Provincial Bank ltd, where Judge Humphreys J, applying the equitable principle stated by

Wright J in Liggett’s case decided in favour of the bank on the grounds that a large sum of

the money had been used in paying the husbands debts.

Insolvency: Insolvency is ‘civil death’ Therefore, the insolvent customer loses his

rights; and his affairs are transferred to Official Assignee, Receiver or Liquidator. As soon

as the banker receive the notice of insolvency of his customer or a petition field for

adjudging a customer insolvent, his authority to pay cheques or to accept or honor bills or

to take any other action on behalf of his insolvent customer comes to an ends. He must

therefore transfer his credit balance in insolvent customer’s account to the Official

Assignee or Receiver. Under section 28 of the Provincial Insolvency Act, “An order of

adjudication shall ‘relate back’ to, and take effect from, the date of presentation of the

petition on which it is made”. Therefore the banker cannot deal with such a customer’s

property or honour his cheques if he is in the know of the petition or an act of insolvency

on the part of his customer. This was seen in the case of Re Wigzel, Ex P Hart (1921) 2

KB 835. where the payments on an account before the banker has notice of the making of

a bankrupt order where the court of appeal held that the bank had to concede that their

transactions with their customer were on all fours with the other transactions of the debtor

in the period between the act of bankruptcy and the advertisement, an to allow the appeal

made would have had the result that those other transaftions would also escape so that
“this court would be in substance be ignoring that necessary conditions for protection

which was imposed

Order of court: A court of law may serve a banker with the order in garnishee

proceeding in execution of a decree, prohibiting him from the honouring a customer’s

cheques. The order may be absolute when it refers to the entire amount of the customer in

the banker’s, hand or it may be partial as relating to a specific sum only. The must act

accordance to the terms of the order served on him, and his relationship with customer

automatically comes to an end accordingly. In the case of Re consumers and industrial

press limited (1988) B.C.L.C.C 177, Peter Gibson J set out the conditions to be met by a

court in setting up an admistrative order. Its purpose was to facilitate the rescue

operations of an ailing company. Its effect is to freeze the companies position so that

actions against the company are suspended, there can be no winding up petition and no

fresh legal proceedings can be instituted on the company.
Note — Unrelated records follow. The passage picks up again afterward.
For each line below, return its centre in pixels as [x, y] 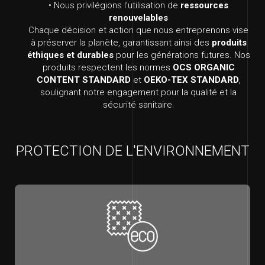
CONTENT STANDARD [83, 80]
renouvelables [138, 18]
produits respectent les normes [107, 68]
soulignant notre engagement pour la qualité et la [138, 93]
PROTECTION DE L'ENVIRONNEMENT [132, 151]
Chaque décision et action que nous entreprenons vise [138, 30]
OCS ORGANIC [203, 68]
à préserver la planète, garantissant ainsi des [121, 43]
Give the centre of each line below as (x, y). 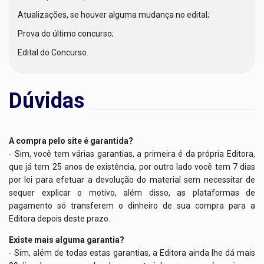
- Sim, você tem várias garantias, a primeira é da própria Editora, (132, 154)
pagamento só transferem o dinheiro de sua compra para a (132, 206)
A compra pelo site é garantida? (71, 141)
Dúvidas (47, 101)
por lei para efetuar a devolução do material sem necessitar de (132, 180)
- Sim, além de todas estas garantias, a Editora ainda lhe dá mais (132, 253)
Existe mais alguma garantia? (67, 240)
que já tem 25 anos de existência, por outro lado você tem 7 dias (132, 167)
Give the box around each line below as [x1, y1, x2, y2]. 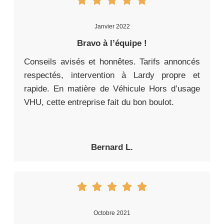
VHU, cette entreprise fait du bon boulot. [24, 97, 174, 107]
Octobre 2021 [93, 209, 130, 216]
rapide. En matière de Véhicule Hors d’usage [24, 83, 200, 93]
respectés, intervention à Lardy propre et [24, 70, 200, 80]
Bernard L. [91, 142, 133, 152]
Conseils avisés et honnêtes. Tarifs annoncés [24, 56, 200, 66]
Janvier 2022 [94, 22, 130, 30]
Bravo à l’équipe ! [77, 38, 147, 48]
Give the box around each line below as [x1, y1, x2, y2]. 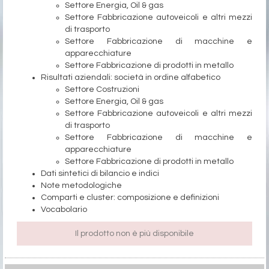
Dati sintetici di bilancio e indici [41, 169, 159, 178]
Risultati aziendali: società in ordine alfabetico [41, 73, 220, 82]
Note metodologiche [41, 181, 122, 190]
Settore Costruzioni [65, 85, 139, 94]
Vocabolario [41, 205, 87, 214]
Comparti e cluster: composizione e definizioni [41, 193, 219, 202]
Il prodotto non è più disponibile [75, 229, 194, 238]
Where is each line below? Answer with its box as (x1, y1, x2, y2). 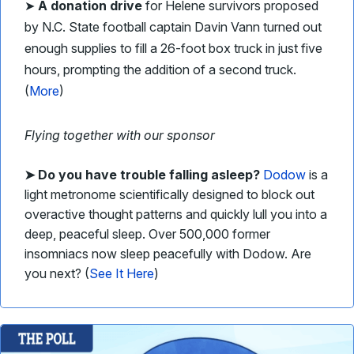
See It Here (89, 265, 154, 281)
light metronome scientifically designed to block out (24, 186, 314, 202)
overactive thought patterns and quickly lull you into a (24, 206, 327, 222)
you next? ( (24, 265, 89, 281)
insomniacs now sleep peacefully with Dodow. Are (24, 246, 311, 262)
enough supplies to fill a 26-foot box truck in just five (24, 40, 322, 56)
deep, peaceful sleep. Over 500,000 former (24, 226, 270, 242)
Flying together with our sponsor (24, 127, 215, 143)
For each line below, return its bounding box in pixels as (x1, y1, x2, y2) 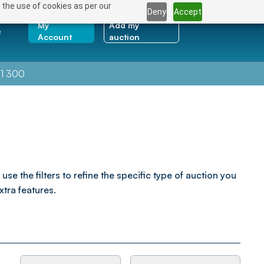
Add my (109, 19, 140, 30)
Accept (174, 6, 202, 16)
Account (38, 31, 72, 42)
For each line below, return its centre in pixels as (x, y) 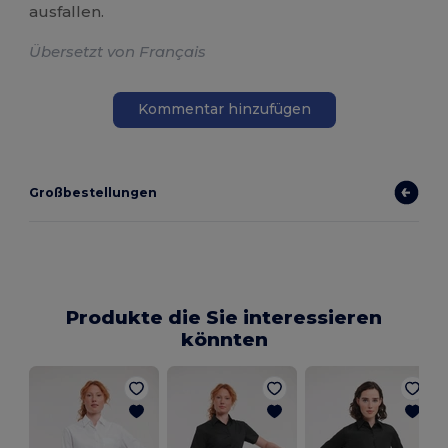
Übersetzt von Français (118, 51)
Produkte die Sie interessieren (224, 317)
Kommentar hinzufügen (224, 109)
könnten (224, 339)
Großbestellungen (93, 192)
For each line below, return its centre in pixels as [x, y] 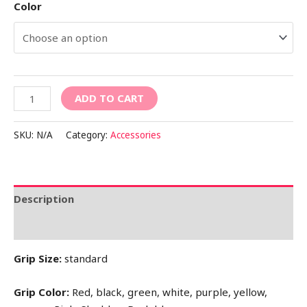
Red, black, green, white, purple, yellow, [168, 292]
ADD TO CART [110, 98]
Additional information [73, 226]
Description [44, 198]
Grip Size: [38, 259]
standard [85, 259]
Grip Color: [41, 292]
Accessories [136, 135]
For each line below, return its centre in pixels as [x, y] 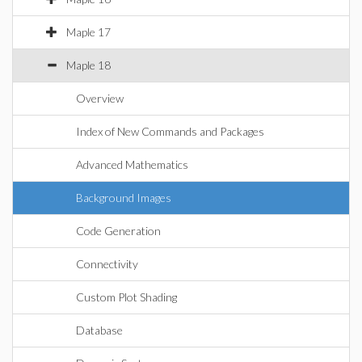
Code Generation [118, 231]
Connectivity [107, 264]
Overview [100, 98]
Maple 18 [88, 65]
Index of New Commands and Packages [170, 131]
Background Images [124, 198]
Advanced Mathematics [132, 164]
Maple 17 [88, 32]
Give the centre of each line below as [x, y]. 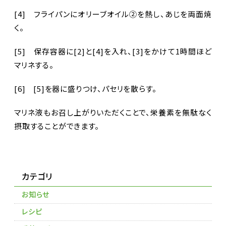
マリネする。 [34, 65]
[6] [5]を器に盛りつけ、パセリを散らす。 [86, 88]
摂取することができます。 [57, 126]
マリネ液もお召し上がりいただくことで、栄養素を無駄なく [113, 112]
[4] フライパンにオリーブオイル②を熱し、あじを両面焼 [113, 14]
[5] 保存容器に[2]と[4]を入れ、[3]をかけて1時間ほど [113, 51]
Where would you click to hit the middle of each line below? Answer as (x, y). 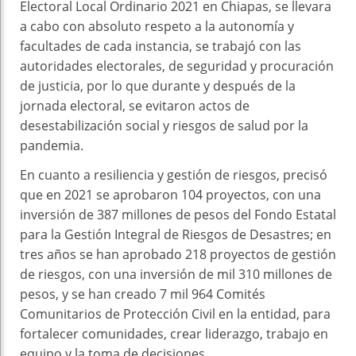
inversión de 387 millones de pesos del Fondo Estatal (178, 214)
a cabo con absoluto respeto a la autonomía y (157, 26)
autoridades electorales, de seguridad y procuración (177, 66)
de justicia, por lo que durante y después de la (158, 85)
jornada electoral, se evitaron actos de (135, 105)
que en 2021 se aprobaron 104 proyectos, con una (170, 194)
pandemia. (52, 145)
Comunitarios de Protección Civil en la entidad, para (175, 313)
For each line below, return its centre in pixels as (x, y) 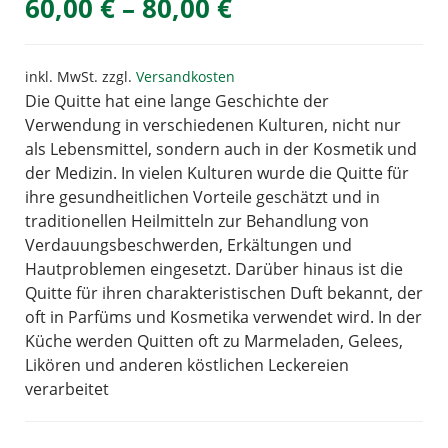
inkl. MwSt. (61, 76)
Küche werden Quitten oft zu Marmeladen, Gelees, (214, 340)
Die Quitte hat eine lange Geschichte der (177, 100)
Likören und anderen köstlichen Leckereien (187, 364)
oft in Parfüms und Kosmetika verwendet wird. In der (223, 316)
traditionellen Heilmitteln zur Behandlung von (197, 220)
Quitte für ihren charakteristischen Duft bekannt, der (224, 292)
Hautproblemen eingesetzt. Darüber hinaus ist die (214, 268)
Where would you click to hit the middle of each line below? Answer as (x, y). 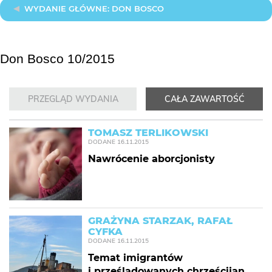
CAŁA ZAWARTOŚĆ (204, 99)
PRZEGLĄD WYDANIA (73, 99)
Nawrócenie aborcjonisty (151, 159)
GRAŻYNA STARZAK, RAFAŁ (160, 221)
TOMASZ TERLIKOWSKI (148, 133)
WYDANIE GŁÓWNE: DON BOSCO (94, 8)
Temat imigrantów (135, 258)
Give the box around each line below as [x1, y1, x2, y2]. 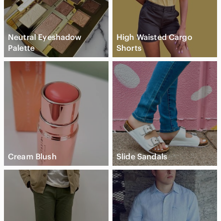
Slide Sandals [116, 151, 167, 162]
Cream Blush [8, 151, 57, 162]
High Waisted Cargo [116, 32, 192, 42]
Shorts [116, 43, 142, 53]
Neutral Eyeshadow [8, 32, 82, 42]
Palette [8, 43, 35, 53]
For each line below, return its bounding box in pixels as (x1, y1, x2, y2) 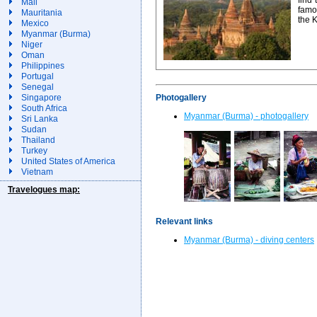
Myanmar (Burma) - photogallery (184, 111, 309, 122)
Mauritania (21, 8, 62, 18)
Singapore (21, 93, 62, 103)
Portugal (21, 71, 54, 81)
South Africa (21, 103, 67, 113)
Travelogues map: (8, 185, 80, 195)
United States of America (21, 156, 115, 166)
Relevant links (156, 216, 213, 226)
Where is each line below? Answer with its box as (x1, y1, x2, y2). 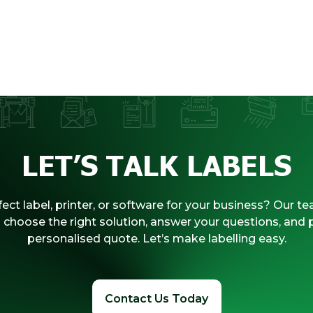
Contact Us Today (105, 291, 208, 305)
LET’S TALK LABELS (22, 146, 291, 182)
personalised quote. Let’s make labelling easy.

Death of a customer: As soon as the banker receives the intimation about the death of

his customer, he must stop his payment of cheques drawn on him by deceased customer

because, under section 122-A of the Negotiable Instruments Act 1881, the notice of the

death revokes his authority to pay such cheques. The heirs of the executors of the

deceased customer are not authorized to operate on the account, but can act only

accordance with the provisions mentioned in the letter of probable issued by a competent

court

Assignment of an account: The customer may assign his entire credit balance to a third

party and give the notice of assignment to the banker, asking for the payment to the
assignee. As soon as the banker acts upon the assignment instruction, the banker-

customer relationship comes to an end.

Unsatisfactory operations: A banker may close his customer’s account after serving a

notice if he fails to maintain the account satisfactorily. The banker determines as act

account as ‘unsatisfactory’ if the customer has been in the habits of drawing cheques

without having adequate funds and to the credit or maintains unremunerative account or

has been in the habits of forgoing cheques, which ultimately brought him to the books.